On the OpenClaw side, a “skill” is a markdown file. When OpenClaw sees a trigger phrase in Telegram, it runs the associated shell command. The markdown file looks like this:


name: myapp-auth
description: Authenticate with the cloud service via device code flow, coordinated through Telegram.


## myapp-auth

Use this skill when the user sends “/auth”, “authenticate”, or “sign in”.

Run the following command and wait up to 360 seconds for it to complete.
The script sends the device code to the user via Telegram and confirms when done.

docker exec myapp-sidecar-1 python /app/scripts/telegram_auth.py

Summary

Device code flow is a mature, widely-supported OAuth2 pattern that maps naturally onto OpenClaw running in Docker container.
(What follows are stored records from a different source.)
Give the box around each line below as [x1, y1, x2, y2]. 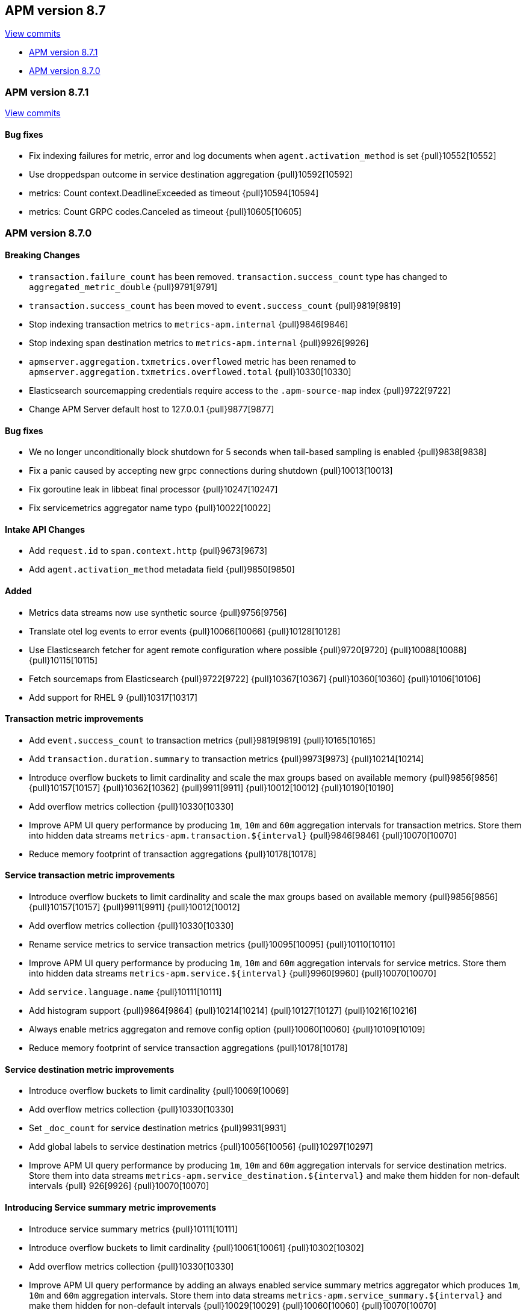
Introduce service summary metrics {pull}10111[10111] [29, 1223, 238, 1234]
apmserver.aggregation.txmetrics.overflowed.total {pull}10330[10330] [29, 366, 351, 377]
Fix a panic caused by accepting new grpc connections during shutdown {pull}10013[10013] [29, 465, 393, 476]
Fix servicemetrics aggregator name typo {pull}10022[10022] [29, 503, 271, 514]
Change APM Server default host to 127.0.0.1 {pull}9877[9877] [29, 403, 274, 414]
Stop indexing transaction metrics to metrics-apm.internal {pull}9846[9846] [29, 318, 348, 329]
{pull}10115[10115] [29, 654, 98, 665]
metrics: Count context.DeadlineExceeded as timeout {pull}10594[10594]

With this pattern OpenClaw never handles your credentials. It gets scoped, revocable tokens from the identity provider, after you have authenticated in your own browser. A Telegram bot is all you need to coordinate the handoff of the temporary code.

The approach works for many use-cases across Microsoft accounts, Google, GitHub, AWS, Auth0, Okta and others. It supports exactly the kinds of personal automations that make an OpenClaw genuinely useful in daily life.